Let’s take a step back and ask ourselves: WHY do our Church leaders ask us to abstain from meat on a Friday?

It was on a Friday that Jesus died upon the Cross. This followed an epic struggle in the Garden of Gethsemane. In his mind, he knew very well what His Father was asking of him. But his human will first had to say YES, a total, unconditional YES to God. “Not what I want, Father, but what you want.” Only in this way could the humanity in Jesus be totally obedient to God’s will, and only through perfect obedience could the gates of Heaven be opened for us.

We, as followers of Jesus, are invited to remember this epic struggle each Friday, by making our own choice to be obedient. It’s a small sacrifice – a sacrifice of not eating meat, but more importantly, a sacrifice of our freedom to choose. Not obedience to a direct command from God, but obedience to the Church leaders God has placed over us. Yes, it’s irritating. Yes, it does restrict our social choices – especially on a Friday night. If we choose to make the sacrifice and avoid meat, we have made a small but significant offering to God – and we have shaped our own personality away from self-will.

Why am I abstaining from meat on a Friday? Because I want to train myself to be a person who lives for God’s will, not to satisfy my own desires.

Why am I abstaining from meat on a Friday? Because on this day God saved the world by allowing his own flesh to be tortured and killed.

Why am I abstaining from meat on a Friday? Because I choose to remember that it was on a Friday that Jesus was put to death following the most important decision ever made by a human will.

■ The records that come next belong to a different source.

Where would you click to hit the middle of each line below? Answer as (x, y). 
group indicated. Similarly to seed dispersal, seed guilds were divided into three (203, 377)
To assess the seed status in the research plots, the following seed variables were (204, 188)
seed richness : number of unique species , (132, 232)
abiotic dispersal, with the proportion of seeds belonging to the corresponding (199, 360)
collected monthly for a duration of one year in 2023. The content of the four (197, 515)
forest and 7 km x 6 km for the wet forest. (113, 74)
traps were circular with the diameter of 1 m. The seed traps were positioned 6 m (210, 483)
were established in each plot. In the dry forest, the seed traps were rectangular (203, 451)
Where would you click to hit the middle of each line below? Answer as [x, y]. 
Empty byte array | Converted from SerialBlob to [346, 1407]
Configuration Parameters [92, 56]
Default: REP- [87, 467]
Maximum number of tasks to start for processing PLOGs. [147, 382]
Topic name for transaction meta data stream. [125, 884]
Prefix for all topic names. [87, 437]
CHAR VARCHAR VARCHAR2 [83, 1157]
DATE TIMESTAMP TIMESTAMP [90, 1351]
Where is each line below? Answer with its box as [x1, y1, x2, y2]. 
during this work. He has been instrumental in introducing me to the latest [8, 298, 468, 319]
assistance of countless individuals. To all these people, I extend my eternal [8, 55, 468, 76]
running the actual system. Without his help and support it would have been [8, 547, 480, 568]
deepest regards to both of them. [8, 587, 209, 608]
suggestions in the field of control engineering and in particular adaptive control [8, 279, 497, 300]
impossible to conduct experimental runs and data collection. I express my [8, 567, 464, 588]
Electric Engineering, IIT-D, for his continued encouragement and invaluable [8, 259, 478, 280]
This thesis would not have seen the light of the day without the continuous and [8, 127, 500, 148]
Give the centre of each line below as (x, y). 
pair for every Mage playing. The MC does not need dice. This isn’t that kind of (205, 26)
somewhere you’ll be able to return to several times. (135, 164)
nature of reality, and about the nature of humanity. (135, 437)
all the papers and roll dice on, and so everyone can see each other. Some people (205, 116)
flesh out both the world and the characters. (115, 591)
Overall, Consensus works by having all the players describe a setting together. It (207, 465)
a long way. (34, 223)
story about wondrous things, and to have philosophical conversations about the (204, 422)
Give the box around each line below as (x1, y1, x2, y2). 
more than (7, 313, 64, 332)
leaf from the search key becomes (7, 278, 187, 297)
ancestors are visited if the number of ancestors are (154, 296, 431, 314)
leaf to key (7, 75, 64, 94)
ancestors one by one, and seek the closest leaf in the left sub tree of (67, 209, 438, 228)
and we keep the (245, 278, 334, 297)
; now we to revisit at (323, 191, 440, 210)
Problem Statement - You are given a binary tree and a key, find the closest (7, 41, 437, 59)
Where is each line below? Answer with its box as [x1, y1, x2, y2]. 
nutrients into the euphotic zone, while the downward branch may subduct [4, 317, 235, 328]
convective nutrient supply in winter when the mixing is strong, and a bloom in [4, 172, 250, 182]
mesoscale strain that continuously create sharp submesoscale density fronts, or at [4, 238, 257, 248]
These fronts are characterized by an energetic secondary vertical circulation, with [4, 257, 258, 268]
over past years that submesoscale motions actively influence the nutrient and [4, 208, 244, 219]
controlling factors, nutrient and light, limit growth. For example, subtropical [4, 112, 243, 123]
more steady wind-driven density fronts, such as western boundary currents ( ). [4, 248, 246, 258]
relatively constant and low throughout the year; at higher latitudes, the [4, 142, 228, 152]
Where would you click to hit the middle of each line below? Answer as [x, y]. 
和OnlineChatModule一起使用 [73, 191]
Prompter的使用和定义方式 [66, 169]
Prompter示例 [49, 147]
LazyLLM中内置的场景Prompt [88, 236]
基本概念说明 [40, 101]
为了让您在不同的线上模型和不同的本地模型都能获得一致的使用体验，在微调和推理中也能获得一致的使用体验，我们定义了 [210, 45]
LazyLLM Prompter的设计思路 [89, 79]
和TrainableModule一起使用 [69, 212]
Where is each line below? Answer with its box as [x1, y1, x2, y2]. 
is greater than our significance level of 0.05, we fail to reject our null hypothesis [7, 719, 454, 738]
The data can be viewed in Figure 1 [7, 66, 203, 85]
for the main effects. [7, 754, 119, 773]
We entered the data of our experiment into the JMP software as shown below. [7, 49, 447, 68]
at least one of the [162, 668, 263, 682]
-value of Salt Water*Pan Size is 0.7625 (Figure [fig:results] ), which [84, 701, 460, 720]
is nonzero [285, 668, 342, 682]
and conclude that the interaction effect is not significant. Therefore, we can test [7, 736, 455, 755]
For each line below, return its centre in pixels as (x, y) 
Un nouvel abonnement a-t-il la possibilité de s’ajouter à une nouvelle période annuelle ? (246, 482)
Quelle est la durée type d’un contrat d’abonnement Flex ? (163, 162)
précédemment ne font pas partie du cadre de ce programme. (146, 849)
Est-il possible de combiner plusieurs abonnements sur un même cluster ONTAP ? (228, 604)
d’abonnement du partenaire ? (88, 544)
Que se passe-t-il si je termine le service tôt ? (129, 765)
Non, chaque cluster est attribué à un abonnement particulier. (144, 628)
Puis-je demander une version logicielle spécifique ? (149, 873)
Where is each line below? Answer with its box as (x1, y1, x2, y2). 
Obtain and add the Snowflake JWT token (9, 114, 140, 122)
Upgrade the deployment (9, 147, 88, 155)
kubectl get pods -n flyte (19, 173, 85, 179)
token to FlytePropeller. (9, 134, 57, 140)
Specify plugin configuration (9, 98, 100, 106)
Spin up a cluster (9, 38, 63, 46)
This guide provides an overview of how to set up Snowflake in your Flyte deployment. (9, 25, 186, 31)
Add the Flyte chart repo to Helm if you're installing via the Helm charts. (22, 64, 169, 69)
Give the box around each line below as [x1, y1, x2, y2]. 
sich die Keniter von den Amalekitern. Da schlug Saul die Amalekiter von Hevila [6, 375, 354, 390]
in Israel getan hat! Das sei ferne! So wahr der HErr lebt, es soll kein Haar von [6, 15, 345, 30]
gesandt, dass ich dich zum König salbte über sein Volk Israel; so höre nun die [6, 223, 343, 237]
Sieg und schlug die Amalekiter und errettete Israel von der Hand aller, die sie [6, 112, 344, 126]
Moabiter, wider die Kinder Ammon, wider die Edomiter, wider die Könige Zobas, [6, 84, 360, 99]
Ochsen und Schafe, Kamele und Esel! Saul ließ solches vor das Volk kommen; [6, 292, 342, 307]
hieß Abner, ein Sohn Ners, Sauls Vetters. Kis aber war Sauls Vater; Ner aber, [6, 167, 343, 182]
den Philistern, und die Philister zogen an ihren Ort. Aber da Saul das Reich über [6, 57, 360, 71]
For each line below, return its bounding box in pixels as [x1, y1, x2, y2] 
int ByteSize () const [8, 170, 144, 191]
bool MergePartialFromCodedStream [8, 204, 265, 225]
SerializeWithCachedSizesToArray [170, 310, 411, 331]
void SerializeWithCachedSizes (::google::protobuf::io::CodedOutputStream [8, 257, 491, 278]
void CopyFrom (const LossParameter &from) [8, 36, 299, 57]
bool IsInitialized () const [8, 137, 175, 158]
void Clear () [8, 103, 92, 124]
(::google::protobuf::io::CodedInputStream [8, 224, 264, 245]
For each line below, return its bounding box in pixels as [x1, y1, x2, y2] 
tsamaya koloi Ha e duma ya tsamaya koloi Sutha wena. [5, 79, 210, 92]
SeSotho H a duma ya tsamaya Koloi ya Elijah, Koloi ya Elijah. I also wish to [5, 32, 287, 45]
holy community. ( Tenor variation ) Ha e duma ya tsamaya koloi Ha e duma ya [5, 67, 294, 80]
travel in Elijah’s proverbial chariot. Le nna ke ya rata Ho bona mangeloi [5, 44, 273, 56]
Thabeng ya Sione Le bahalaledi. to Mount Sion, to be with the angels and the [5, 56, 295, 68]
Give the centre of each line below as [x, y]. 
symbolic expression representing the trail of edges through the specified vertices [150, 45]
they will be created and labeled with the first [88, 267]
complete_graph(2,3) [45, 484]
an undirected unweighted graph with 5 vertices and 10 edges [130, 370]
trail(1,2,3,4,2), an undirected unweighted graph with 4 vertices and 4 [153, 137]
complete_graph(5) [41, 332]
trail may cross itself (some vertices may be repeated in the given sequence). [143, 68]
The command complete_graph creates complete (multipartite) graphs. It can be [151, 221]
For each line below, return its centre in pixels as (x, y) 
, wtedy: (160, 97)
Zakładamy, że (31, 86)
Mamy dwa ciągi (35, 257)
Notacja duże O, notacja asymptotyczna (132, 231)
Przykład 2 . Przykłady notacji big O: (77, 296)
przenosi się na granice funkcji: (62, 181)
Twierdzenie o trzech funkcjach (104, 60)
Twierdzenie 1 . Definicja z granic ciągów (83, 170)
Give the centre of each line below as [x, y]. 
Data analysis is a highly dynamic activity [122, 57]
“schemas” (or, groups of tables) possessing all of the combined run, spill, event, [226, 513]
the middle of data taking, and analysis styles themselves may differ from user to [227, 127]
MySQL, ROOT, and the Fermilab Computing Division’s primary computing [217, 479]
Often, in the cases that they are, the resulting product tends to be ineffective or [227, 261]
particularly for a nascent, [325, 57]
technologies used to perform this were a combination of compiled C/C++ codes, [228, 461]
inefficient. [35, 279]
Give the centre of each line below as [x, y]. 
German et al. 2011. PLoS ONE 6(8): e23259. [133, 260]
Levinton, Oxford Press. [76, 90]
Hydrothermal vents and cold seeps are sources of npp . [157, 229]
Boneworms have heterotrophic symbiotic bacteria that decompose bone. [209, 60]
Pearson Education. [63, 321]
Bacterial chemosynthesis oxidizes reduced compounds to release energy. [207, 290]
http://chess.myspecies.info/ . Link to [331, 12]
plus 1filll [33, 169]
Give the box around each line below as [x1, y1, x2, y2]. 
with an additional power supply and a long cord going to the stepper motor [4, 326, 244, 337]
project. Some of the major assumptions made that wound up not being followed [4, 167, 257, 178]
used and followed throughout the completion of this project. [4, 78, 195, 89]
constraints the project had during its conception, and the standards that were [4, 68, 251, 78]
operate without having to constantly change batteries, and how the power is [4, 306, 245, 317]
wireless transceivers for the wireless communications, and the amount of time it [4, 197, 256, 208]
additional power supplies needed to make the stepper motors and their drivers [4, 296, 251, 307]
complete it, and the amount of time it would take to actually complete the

But back the the question at hand – as a parish, should we abstain from meat on the Friday of our Christmas meal, a Friday which occurs in Advent, the season of patient waiting? I could have made the decision for all of us as a parish, and insisted that turkey stays off the menu. But I’m not going to do that. I’m going to do something much more terrifying! I’m going to remind you that each one of you is an adult Christian with the power to make a sacrifice out of love for God – and your sacrifice ONLY has value if it is made freely.

I suspect if we could ask Jesus directly what we should do, he wouldn’t have given us a straight answer; he’d have told a story. So here’s a true story.

A few years ago, an Archbishop and a Papal Nuncio – Vatican Ambassador – were invited to a civic dinner which happened to fall on Ash Wednesday. The Nuncio suggested that the Archbishop could exempt him from the fasting rules, since the dinner was in the Archbishop’s diocese. In return, the Nuncio could use his special authority from the Pope to exempt the Archbishop.

On the day of the meal, the Archbishop, who had put in a special request for the non-meat option, found himself served with a rather poor quality salad while all the surrounding diners were served lamb.

The Nuncio enjoyed the roast dinner.

Which of the two representatives of Christ chose the course of action more pleasing to God?

As for me, on December 14th, I’ll be having the fish.